The worst measure of central tendency for the data set is the midrange (174.1 mg). It is significantly affected by the rightskewed nature of the distribution. Thus, it does not fall within the weight range that has the highest frequency of data values (refer to the paragraph above). Additionally, only 56% of the data values are within one standard deviation of the midrange. This shows that the data is not as closely distributed around the midrange as it is around the median. Lastly, the midrange is above Q3 (refer to the 5number summary and boxplot). This means that over 75% of the data values are below the midrange, making it a poor reflection of the data’s center.
Estimation of Population Parameters
After examining the sample distribution for the primary variable, we can use the sample data to estimate various population parameters. We will begin by estimating the population mean seed weight with shell, using a significance level of α = .10. This corresponds to a 90% confidence interval:
143.68 mg < μ < 160.60 mg (E: 8.46 mg)
I am 90% confident that this interval actually contains the true population mean.
Now I will estimate the population standard deviation of seed weights with shell, using a significance level of α = .10. This corresponds to a 90% confidence interval:
30.67 mg < s < 42.88 mg (E left: 5.01 mg, E right: 7.20 mg)
I am 90% confident that this interval actually contains the true population standard deviation.
Finally, I will estimate the proportion of the population that falls within a certain range of weights. For the purposes of this estimation, I will consider seeds that fall within 100.0 to 150.0 mg. For the sample, this proportion is .58. A significance level of α = .10 was used to construct a 90% confidence interval:
.465 < ρ < .695 (E: .115)
I am 90% confident that this interval actually contains the true population proportion.

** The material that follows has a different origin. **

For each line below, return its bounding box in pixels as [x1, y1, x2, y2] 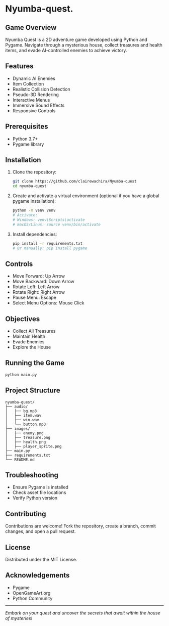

It is important to note that these estimates may not be as accurate as my level of confidence suggests. The accuracy of a confidence interval depends on the sample used for its construction. As I mentioned earlier, my sample is not truly a simple random sample. Thus, the sample may not be representative of the population as a whole. This possible desprepancy could affect the reliablility of the confidence intervals.
Hypothesis Test for Population Mean Seed Weight With Shell
Now that we've estimated the population mean using a confidence interval, we can formally test a claim about the population mean. A certain online source (Answers.com) claims that the average weight of a sunflower seed is 90.9 mg. This estimate will serve as the hypothesized population mean for the following statistical test; a hypothesis test will be used to test the claim that the average weight of a sunflower seed is 90.9 mg.
H_{o}: μ = 90.9 mg (This is the claim)
H_{1}: μ > 90.9 mg
This onetailed test will use a significance level of α = .05, and it will utilize the student tdistribution. The results are shown below.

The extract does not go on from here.